この作品は、私にとって非常に思い入れのあった作品である。
まだエロゲというものをよく知らず、一本一本を噛み締めて(いまでも噛み締めてプレイをしているのではあるが、それ以上に)プレイしていた当時、このゲームの予約開始の情報を目にしたとき、同時期の期待作であった「ef -the first tale.」と、最後までどちらを予約するかを本気で悩み、2ヶ月以上悩んだ結果として後者を予約購入した。
しかし、それだけの思いをかけたこの作品への思いを簡単に捨てられるわけもなく、作品発売から約6年近い日々を経た今になって中古品を購入し、プレイしたのである。

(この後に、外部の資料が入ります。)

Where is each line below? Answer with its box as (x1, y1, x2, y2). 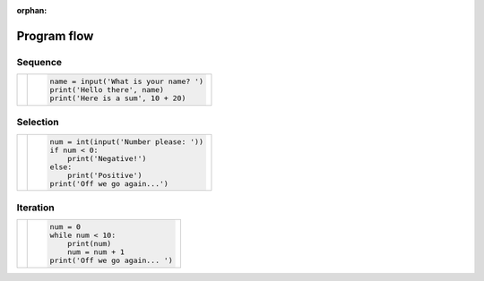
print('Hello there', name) (49, 85, 165, 95)
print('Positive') (67, 170, 143, 180)
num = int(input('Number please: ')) (49, 137, 204, 147)
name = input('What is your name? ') (49, 77, 204, 87)
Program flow (16, 28, 94, 44)
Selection (16, 116, 59, 129)
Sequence (16, 55, 63, 68)
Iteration (16, 201, 55, 214)
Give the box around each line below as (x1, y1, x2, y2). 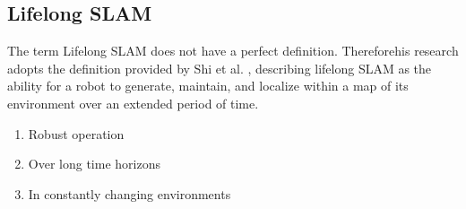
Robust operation (28, 124, 125, 143)
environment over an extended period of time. (7, 93, 259, 112)
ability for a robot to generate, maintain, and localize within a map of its (7, 76, 409, 95)
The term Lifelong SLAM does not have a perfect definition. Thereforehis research (7, 41, 459, 60)
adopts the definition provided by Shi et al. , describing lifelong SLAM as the (7, 58, 432, 77)
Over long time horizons (28, 154, 160, 173)
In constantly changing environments (28, 184, 231, 203)
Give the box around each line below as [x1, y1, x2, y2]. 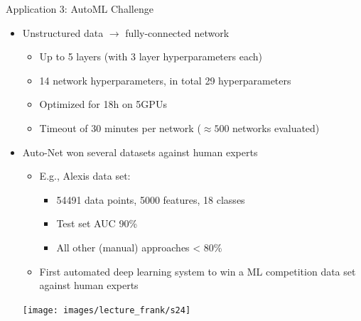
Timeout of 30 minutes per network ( [39, 120, 201, 135]
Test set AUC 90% [56, 216, 138, 231]
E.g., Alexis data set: [39, 168, 131, 183]
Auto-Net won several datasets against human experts [22, 144, 258, 159]
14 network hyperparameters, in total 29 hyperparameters [39, 72, 291, 87]
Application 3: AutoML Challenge [6, 1, 153, 16]
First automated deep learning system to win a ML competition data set [39, 263, 356, 278]
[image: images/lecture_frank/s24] [22, 305, 191, 315]
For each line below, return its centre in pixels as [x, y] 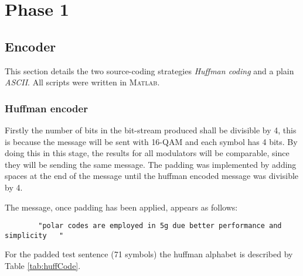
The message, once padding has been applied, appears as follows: [121, 207]
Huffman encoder [46, 108]
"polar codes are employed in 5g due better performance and [160, 226]
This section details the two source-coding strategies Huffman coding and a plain [149, 70]
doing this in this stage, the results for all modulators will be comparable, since [147, 153]
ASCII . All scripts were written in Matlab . [82, 82]
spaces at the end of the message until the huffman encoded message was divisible [152, 176]
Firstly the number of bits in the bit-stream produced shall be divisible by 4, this [151, 130]
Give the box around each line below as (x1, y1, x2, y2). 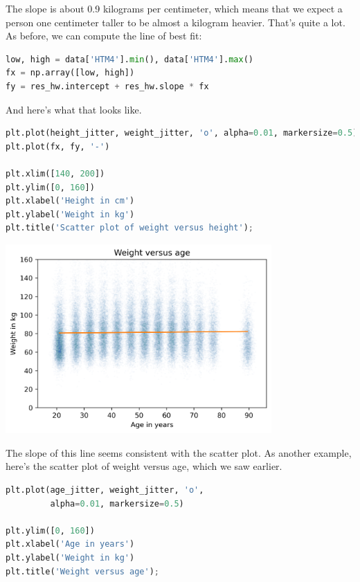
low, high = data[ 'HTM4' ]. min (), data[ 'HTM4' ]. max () (6, 54, 254, 64)
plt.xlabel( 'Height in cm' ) (6, 196, 135, 206)
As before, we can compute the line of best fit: (6, 28, 202, 43)
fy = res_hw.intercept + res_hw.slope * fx (6, 81, 209, 91)
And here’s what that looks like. (6, 102, 142, 116)
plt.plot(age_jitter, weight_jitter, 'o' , (6, 485, 204, 495)
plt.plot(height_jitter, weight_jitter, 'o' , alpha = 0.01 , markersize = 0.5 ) (6, 128, 358, 138)
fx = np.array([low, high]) (6, 68, 135, 78)
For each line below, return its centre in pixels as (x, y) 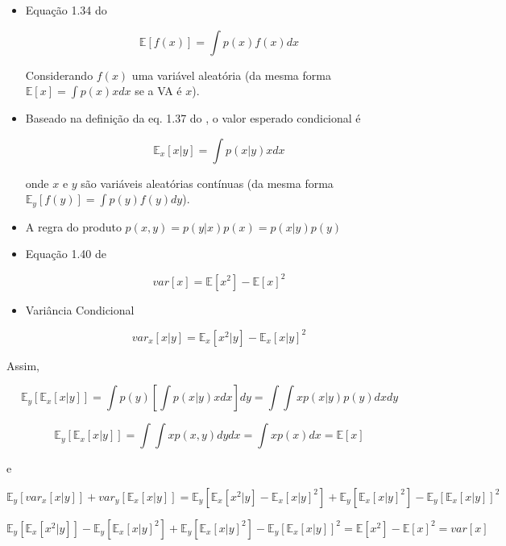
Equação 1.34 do (66, 10)
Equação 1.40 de (66, 254)
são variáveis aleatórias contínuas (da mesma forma (207, 183)
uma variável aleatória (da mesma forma (231, 75)
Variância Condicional (80, 309)
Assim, (23, 365)
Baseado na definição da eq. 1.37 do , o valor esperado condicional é (193, 118)
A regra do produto (73, 226)
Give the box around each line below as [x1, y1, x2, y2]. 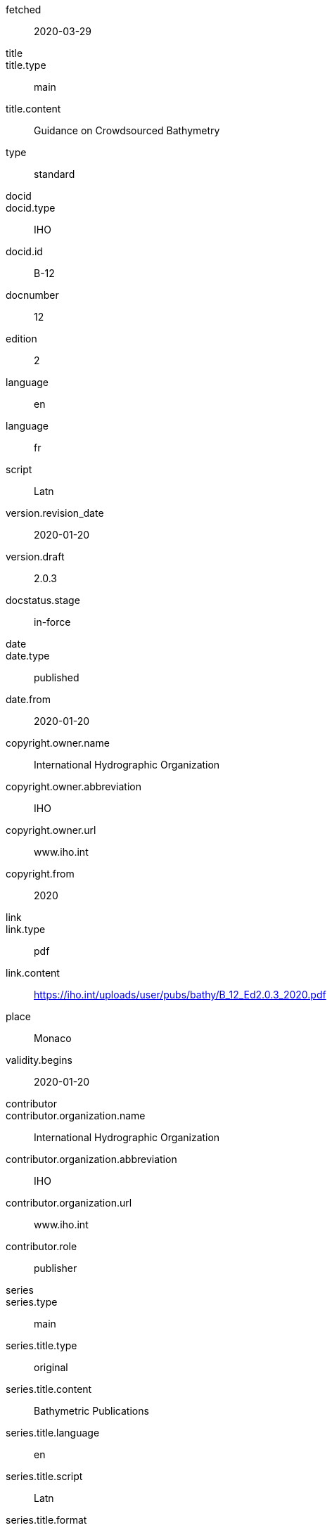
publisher [34, 1262, 77, 1274]
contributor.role [6, 1240, 77, 1252]
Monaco [34, 1032, 72, 1044]
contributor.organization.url [6, 1197, 132, 1209]
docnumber [6, 289, 59, 301]
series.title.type [6, 1339, 77, 1351]
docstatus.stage [6, 594, 80, 606]
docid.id [6, 245, 43, 257]
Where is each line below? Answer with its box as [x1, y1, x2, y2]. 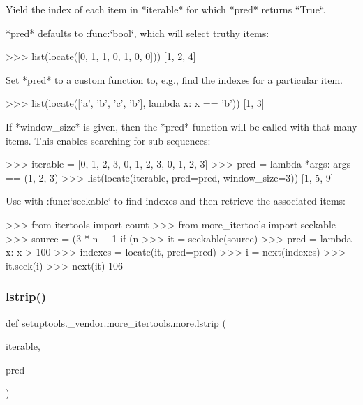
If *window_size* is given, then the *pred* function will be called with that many [6, 119, 357, 133]
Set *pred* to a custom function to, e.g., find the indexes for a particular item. [6, 72, 343, 87]
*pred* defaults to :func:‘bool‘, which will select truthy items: [6, 25, 269, 40]
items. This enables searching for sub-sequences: [6, 133, 211, 147]
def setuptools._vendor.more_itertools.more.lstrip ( [6, 315, 226, 330]
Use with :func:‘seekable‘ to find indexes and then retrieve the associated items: [6, 193, 346, 208]
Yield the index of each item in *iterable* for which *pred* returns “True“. [6, 2, 326, 16]
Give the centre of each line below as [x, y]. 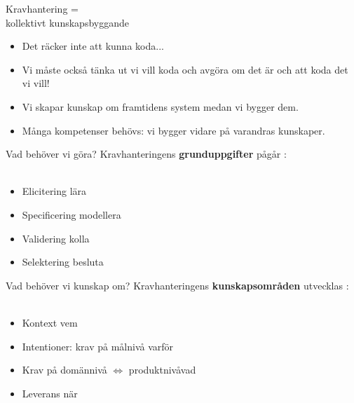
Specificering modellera [72, 214]
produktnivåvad [162, 370]
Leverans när [50, 393]
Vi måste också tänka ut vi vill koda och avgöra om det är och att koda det [185, 69]
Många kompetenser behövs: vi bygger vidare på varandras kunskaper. [173, 130]
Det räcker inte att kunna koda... [93, 46]
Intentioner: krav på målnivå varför [98, 346]
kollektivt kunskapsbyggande [67, 22]
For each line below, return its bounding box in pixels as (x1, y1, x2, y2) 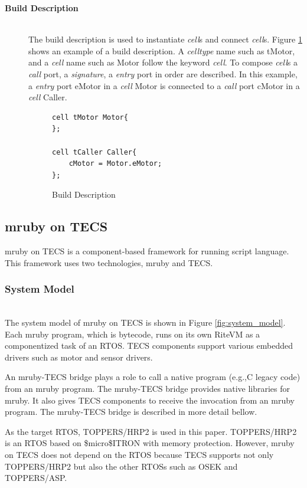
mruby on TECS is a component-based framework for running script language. (5, 245, 289, 257)
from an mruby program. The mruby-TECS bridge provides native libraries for (5, 382, 290, 395)
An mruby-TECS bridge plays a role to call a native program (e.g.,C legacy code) (5, 371, 301, 383)
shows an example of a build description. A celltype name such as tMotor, (28, 44, 295, 57)
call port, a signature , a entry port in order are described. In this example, (28, 67, 298, 80)
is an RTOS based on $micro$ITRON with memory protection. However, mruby (5, 437, 295, 449)
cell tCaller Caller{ (52, 148, 137, 156)
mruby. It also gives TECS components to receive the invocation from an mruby (5, 394, 295, 406)
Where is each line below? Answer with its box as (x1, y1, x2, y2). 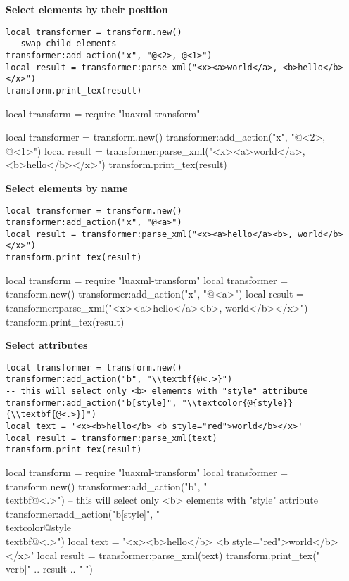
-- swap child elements (6, 39, 117, 49)
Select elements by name (6, 180, 128, 195)
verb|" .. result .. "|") (6, 561, 93, 576)
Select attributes (6, 338, 88, 352)
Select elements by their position (6, 2, 168, 16)
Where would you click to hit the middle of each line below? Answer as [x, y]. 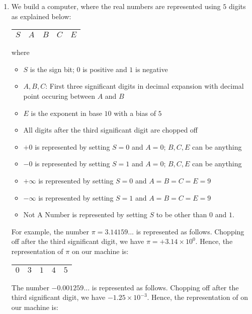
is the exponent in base [66, 113]
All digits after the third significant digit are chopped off [111, 130]
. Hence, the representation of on [197, 297]
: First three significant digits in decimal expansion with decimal [145, 86]
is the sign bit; [52, 69]
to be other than [182, 214]
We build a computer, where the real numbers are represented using [116, 6]
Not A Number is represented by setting [85, 214]
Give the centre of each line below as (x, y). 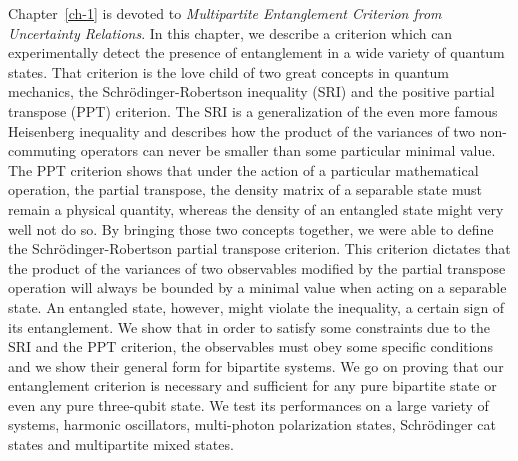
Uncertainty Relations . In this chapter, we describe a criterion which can (230, 32)
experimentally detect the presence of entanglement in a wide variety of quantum (256, 52)
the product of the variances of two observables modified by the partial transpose (257, 267)
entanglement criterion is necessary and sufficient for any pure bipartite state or (252, 385)
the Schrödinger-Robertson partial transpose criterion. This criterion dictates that (259, 248)
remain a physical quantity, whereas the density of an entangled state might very (256, 208)
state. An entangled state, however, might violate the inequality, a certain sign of (256, 306)
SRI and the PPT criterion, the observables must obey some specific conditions (250, 346)
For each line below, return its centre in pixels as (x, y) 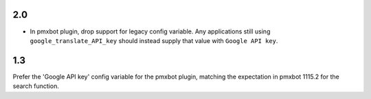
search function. (36, 86)
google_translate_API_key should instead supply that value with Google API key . (154, 40)
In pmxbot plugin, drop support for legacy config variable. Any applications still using (150, 31)
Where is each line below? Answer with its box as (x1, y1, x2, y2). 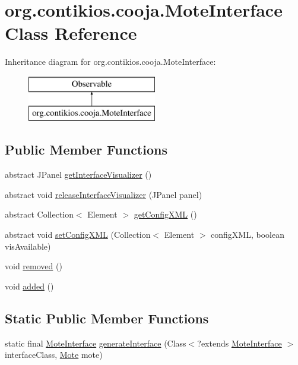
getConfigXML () (134, 208, 197, 221)
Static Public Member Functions (5, 309, 209, 327)
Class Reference (5, 21, 137, 45)
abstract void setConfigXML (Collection (5, 228, 151, 241)
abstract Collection (5, 208, 74, 221)
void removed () (5, 260, 62, 272)
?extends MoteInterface (197, 336, 282, 349)
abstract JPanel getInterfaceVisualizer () (5, 168, 152, 181)
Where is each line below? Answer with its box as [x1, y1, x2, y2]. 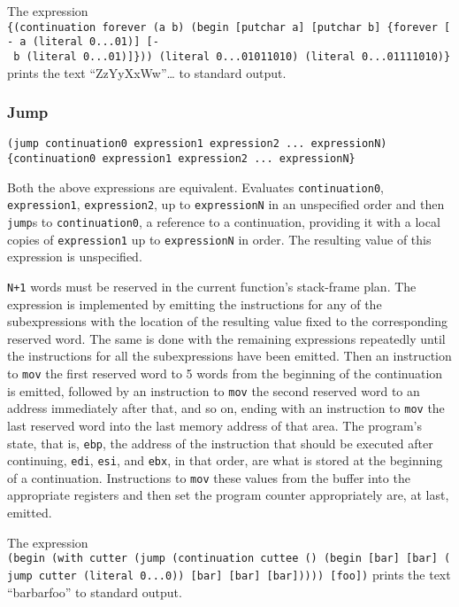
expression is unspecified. [7, 247, 142, 266]
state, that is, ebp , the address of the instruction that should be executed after [7, 433, 433, 452]
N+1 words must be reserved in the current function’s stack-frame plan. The [7, 276, 417, 295]
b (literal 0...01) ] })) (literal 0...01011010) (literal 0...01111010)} [13, 50, 451, 63]
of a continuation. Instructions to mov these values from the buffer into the [7, 468, 410, 486]
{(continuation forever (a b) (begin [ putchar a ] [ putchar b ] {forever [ [7, 20, 451, 34]
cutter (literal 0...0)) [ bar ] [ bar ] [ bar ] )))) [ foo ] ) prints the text [38, 564, 451, 583]
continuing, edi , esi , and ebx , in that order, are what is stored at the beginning [7, 451, 443, 470]
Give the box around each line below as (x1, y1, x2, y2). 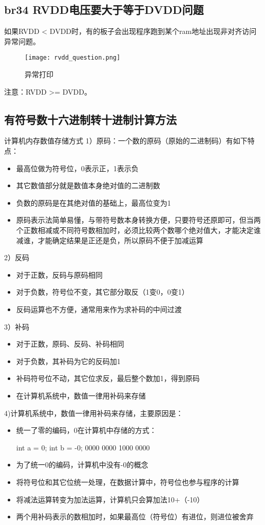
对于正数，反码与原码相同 (16, 269, 103, 280)
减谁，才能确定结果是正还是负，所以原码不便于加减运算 (16, 234, 203, 245)
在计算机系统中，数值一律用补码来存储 (16, 390, 146, 401)
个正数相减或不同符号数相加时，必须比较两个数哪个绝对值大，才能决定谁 (16, 225, 261, 235)
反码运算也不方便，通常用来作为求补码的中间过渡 (16, 303, 182, 314)
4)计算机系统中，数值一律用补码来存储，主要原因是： (4, 407, 183, 418)
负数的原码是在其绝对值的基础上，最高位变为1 (16, 197, 171, 208)
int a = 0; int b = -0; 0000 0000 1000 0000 (16, 442, 150, 452)
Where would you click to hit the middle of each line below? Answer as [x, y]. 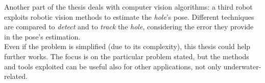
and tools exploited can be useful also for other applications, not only [113, 66]
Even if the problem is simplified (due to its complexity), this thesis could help [127, 46]
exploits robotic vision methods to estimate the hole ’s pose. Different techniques [129, 16]
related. [16, 76]
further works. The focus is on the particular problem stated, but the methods [127, 56]
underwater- [242, 66]
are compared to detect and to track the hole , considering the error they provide [129, 27]
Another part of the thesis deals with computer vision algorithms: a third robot [128, 7]
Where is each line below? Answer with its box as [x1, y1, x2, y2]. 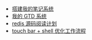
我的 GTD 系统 [11, 13, 47, 19]
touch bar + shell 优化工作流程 [11, 28, 86, 34]
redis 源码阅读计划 [11, 20, 58, 27]
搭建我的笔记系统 [11, 5, 54, 12]
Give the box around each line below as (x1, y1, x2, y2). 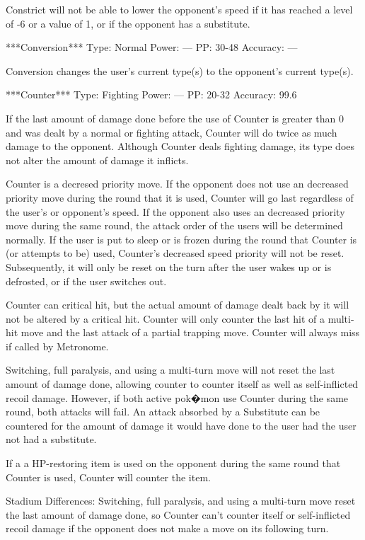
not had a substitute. (6, 432, 97, 447)
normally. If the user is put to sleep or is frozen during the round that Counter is (6, 231, 357, 246)
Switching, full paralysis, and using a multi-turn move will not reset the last (6, 362, 335, 377)
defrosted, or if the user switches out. (6, 273, 167, 288)
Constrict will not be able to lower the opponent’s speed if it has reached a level (6, 2, 353, 16)
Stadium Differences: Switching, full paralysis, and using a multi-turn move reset (6, 493, 356, 508)
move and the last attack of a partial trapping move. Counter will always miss (21, 325, 360, 340)
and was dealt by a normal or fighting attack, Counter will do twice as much (6, 125, 337, 139)
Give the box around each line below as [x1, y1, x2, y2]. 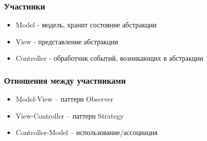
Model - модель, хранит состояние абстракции [15, 19, 157, 30]
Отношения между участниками [4, 74, 126, 86]
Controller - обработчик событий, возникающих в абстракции [15, 53, 204, 63]
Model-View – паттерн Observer [15, 94, 114, 104]
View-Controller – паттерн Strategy [15, 110, 124, 121]
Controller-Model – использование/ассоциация [15, 127, 158, 138]
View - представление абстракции [15, 36, 118, 46]
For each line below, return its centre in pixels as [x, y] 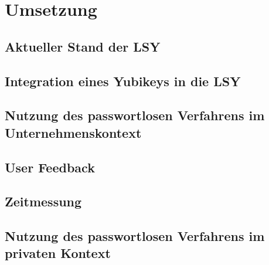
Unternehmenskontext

その期待にこの作品が完璧に答えてくれたとは言い難いが、その6年間の積もり積もった思いが、この作品にそれだけの楽しみを私にもたらしてくれたのだと思う。
最近、エロゲユーザーと交流するたび思うのであるが、作品に対する手のひら返しなどといった自己の価値観のブレや、ちょっと前にやった作品ですら全く思い出せないといった作品に対する思いの希薄さというものが多く見られるような気がする。
その一方で、その作品の出来はいかに素晴らしいか、またはその逆かというような意見なら一貫した意見を言える、という現象もまた多く見られるモノになっているように思われる。
そのようなことに至るのも、「その作品が他人から見て如何に面白いものなのか」ということに終始し、一つ一つの自分のプレイする作品に、そこまでの思いというか思念というものを抱いていないせいなのではないだろうか。
また、そのことが、ユーザーのあいだで免罪符のように濫用される言葉「エロゲ倦怠期」「エロゲ引退」という言葉を発させているのではないかと、強く思うのである。
願わくば、今のすべてのエロゲユーザーに、「作品の他者の評価だけに重点を置くこと」ではなく、「その作品との巡り合い」と「そこに至る自らの感情」というものについてもう一度留意してもらいたい。
個人的に思い出となった本作をプレイしての一人のしがないエロゲユーザーとして、そう思うのみであり、そのことが衰退気味とされるエロゲユーザーの今後を変えると信じるばかりである。